=== Begin Enclosure ===
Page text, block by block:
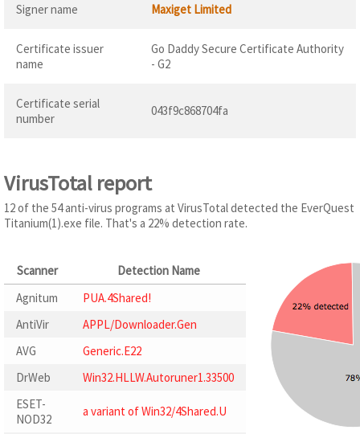
Signer name Maxiget Limited
Certificate issuer
name
Go Daddy Secure Certificate Authority
- G2
Certificate serial
number
043f9c868704fa
VirusTotal report
12 of the 54 anti-virus programs at VirusTotal detected the EverQuest
Titanium(1).exe file. That's a 22% detection rate.
Scanner
Detection Name
Agnitum
PUA.4Shared!
AntiVir
APPL/Downloader.Gen
AVG
Generic.E22
DrWeb
Win32.HLLW.Autoruner1.33500
ESET-
NOD32
a variant of Win32/4Shared.U
=== End Enclosure ===
**WHAT IS BEING ASKED**
Search the entries for "VirusTotal" and copy out each line that has it.

**PROBLEM SOLUTION**
VirusTotal report
12 of the 54 anti-virus programs at VirusTotal detected the EverQuest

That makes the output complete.